Aim of the exercise: Please keep the images out and set down the data exactly as given.

Data under study:
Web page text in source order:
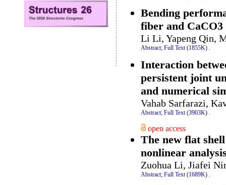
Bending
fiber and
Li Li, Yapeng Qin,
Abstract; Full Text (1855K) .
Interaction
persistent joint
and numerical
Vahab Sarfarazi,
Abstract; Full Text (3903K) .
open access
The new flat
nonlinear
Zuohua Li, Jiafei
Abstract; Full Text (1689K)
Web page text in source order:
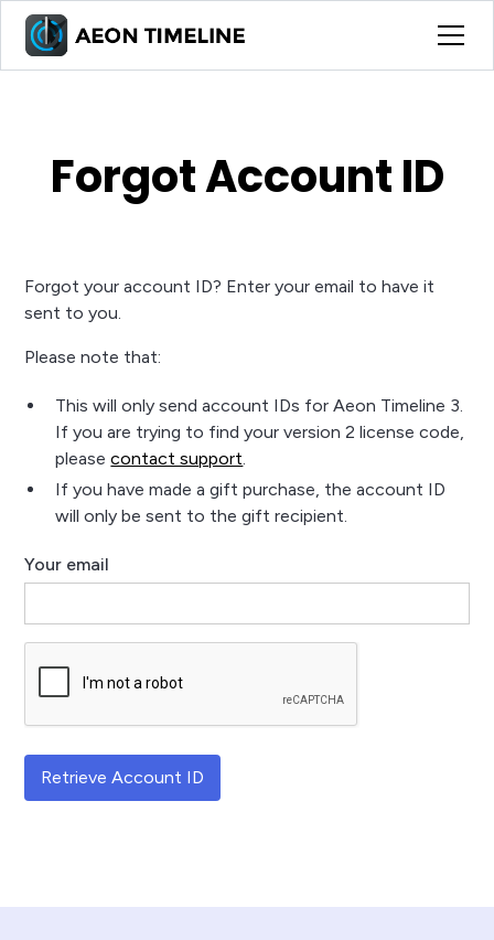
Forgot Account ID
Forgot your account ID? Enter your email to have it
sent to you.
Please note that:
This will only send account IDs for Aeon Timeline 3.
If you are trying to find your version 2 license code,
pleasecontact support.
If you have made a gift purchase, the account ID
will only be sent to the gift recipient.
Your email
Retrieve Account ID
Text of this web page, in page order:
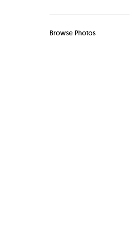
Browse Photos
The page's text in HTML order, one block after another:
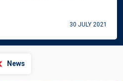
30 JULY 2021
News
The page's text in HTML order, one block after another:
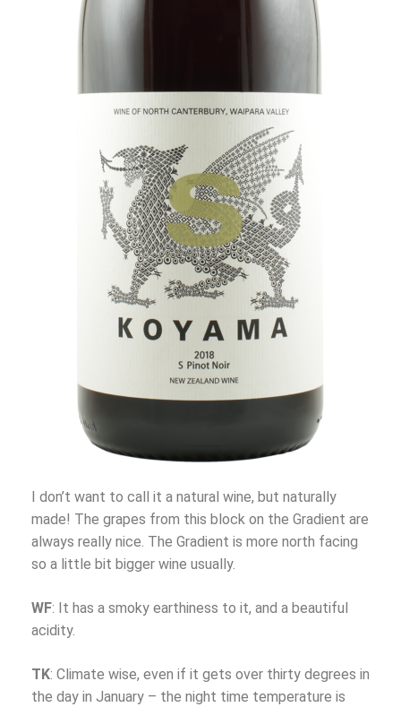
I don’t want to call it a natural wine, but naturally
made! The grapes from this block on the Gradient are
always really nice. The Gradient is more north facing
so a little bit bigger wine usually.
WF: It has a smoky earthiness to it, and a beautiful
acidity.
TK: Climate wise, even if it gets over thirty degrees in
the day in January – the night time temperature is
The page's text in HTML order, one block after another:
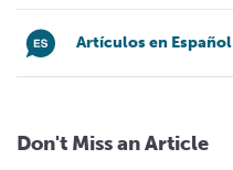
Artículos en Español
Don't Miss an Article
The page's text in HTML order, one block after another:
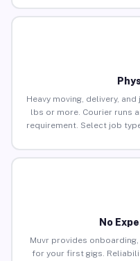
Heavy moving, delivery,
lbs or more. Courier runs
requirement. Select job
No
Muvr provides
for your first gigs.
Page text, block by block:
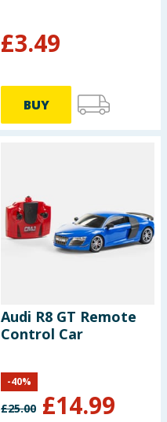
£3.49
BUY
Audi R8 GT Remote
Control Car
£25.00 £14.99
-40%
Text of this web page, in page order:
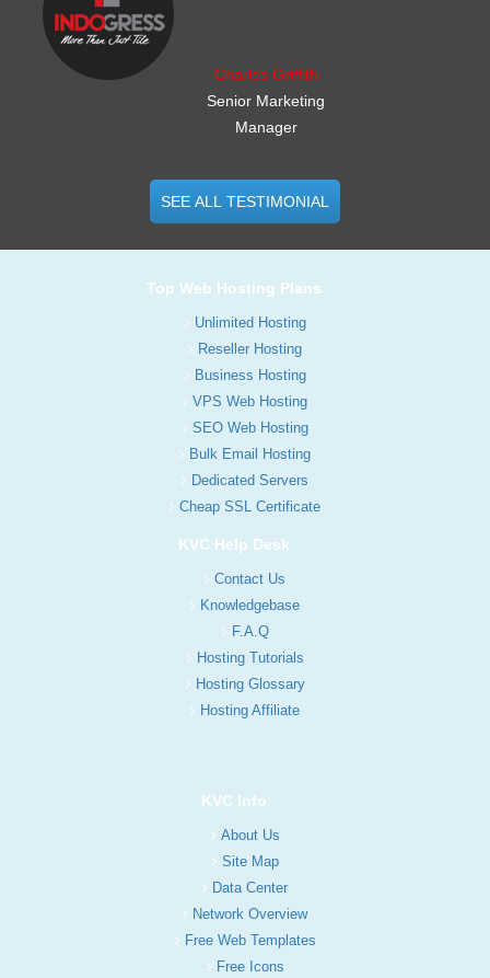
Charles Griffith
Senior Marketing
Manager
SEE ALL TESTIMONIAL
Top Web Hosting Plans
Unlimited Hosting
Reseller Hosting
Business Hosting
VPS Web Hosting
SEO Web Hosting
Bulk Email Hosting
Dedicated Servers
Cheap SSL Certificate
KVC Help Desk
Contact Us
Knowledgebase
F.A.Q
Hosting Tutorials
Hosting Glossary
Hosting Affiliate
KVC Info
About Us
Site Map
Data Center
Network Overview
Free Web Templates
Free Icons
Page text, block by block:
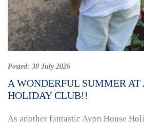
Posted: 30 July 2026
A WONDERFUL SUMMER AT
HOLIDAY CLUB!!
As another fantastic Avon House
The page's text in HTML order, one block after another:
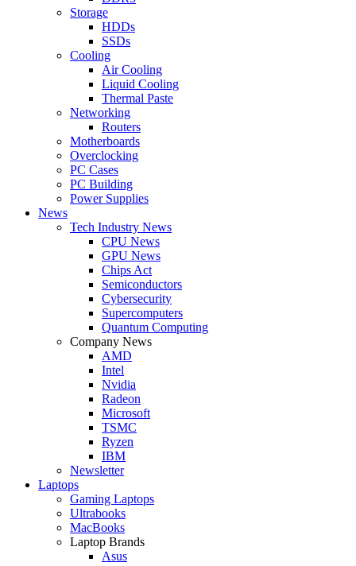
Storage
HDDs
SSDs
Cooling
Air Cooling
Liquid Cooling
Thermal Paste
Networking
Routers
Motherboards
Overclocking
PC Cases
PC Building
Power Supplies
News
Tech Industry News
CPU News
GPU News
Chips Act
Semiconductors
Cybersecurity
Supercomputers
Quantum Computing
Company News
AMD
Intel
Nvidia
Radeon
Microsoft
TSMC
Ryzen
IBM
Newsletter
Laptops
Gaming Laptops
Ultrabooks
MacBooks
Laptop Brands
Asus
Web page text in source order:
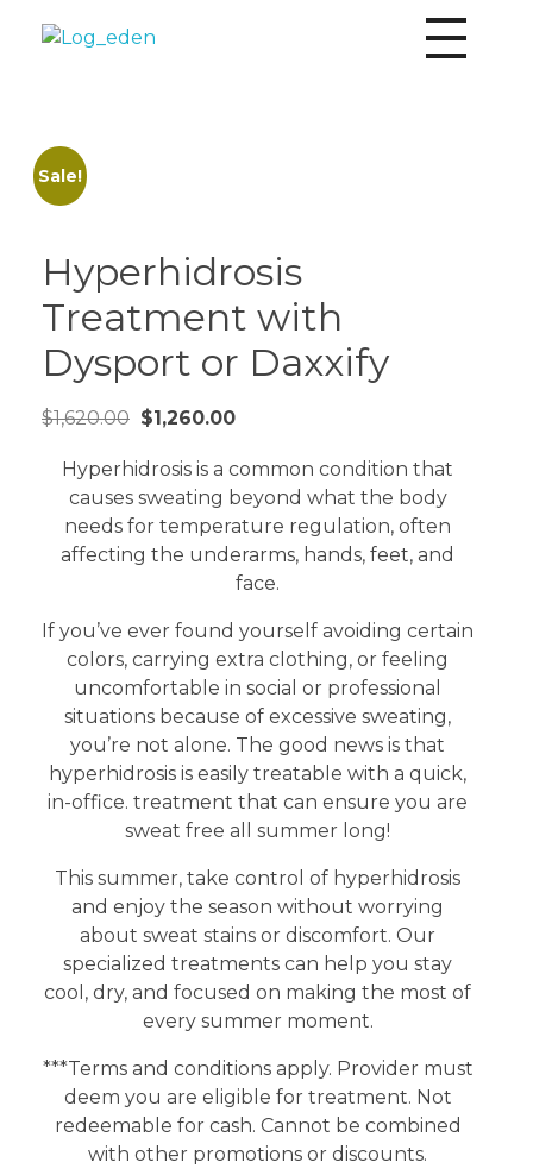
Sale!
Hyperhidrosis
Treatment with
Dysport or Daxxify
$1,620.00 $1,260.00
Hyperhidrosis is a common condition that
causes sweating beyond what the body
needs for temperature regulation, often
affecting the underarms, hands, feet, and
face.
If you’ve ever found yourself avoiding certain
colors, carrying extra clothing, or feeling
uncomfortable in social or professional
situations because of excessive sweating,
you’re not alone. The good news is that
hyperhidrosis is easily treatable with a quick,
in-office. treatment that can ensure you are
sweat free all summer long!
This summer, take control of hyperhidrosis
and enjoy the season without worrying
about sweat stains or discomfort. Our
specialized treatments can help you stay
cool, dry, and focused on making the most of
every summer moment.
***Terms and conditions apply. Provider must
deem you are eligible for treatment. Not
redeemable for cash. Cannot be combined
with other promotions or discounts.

Answer for this exercise:
Web page text in source order:
Bending
fiber and
Li Li, Yapeng Qin,
Abstract; Full Text (1855K) .
Interaction
persistent joint
and numerical
Vahab Sarfarazi,
Abstract; Full Text (3903K) .
open access
The new flat
nonlinear
Zuohua Li, Jiafei
Abstract; Full Text (1689K)
Web page text in source order:
Forgot Account ID
Forgot your account ID? Enter your email to have it
sent to you.
Please note that:
This will only send account IDs for Aeon Timeline 3.
If you are trying to find your version 2 license code,
pleasecontact support.
If you have made a gift purchase, the account ID
will only be sent to the gift recipient.
Your email
Retrieve Account ID
Text of this web page, in page order:
Browse Photos
The page's text in HTML order, one block after another:
30 JULY 2021
News
The page's text in HTML order, one block after another:
I don’t want to call it a natural wine, but naturally
made! The grapes from this block on the Gradient are
always really nice. The Gradient is more north facing
so a little bit bigger wine usually.
WF: It has a smoky earthiness to it, and a beautiful
acidity.
TK: Climate wise, even if it gets over thirty degrees in
the day in January – the night time temperature is
The page's text in HTML order, one block after another:
Artículos en Español
Don't Miss an Article
The page's text in HTML order, one block after another:
Heavy moving, delivery,
lbs or more. Courier runs
requirement. Select job
No
Muvr provides
for your first gigs.
Page text, block by block:
£3.49
BUY
Audi R8 GT Remote
Control Car
£25.00 £14.99
-40%
Text of this web page, in page order:
Charles Griffith
Senior Marketing
Manager
SEE ALL TESTIMONIAL
Top Web Hosting Plans
Unlimited Hosting
Reseller Hosting
Business Hosting
VPS Web Hosting
SEO Web Hosting
Bulk Email Hosting
Dedicated Servers
Cheap SSL Certificate
KVC Help Desk
Contact Us
Knowledgebase
F.A.Q
Hosting Tutorials
Hosting Glossary
Hosting Affiliate
KVC Info
About Us
Site Map
Data Center
Network Overview
Free Web Templates
Free Icons
Page text, block by block:
Posted: 30 July 2026
A WONDERFUL SUMMER AT
HOLIDAY CLUB!!
As another fantastic Avon House
The page's text in HTML order, one block after another:
Storage
HDDs
SSDs
Cooling
Air Cooling
Liquid Cooling
Thermal Paste
Networking
Routers
Motherboards
Overclocking
PC Cases
PC Building
Power Supplies
News
Tech Industry News
CPU News
GPU News
Chips Act
Semiconductors
Cybersecurity
Supercomputers
Quantum Computing
Company News
AMD
Intel
Nvidia
Radeon
Microsoft
TSMC
Ryzen
IBM
Newsletter
Laptops
Gaming Laptops
Ultrabooks
MacBooks
Laptop Brands
Asus
Web page text in source order:
Sale!
Hyperhidrosis
Treatment with
Dysport or Daxxify
$1,620.00 $1,260.00
Hyperhidrosis is a common condition that
causes sweating beyond what the body
needs for temperature regulation, often
affecting the underarms, hands, feet, and
face.
If you’ve ever found yourself avoiding certain
colors, carrying extra clothing, or feeling
uncomfortable in social or professional
situations because of excessive sweating,
you’re not alone. The good news is that
hyperhidrosis is easily treatable with a quick,
in-office. treatment that can ensure you are
sweat free all summer long!
This summer, take control of hyperhidrosis
and enjoy the season without worrying
about sweat stains or discomfort. Our
specialized treatments can help you stay
cool, dry, and focused on making the most of
every summer moment.
***Terms and conditions apply. Provider must
deem you are eligible for treatment. Not
redeemable for cash. Cannot be combined
with other promotions or discounts.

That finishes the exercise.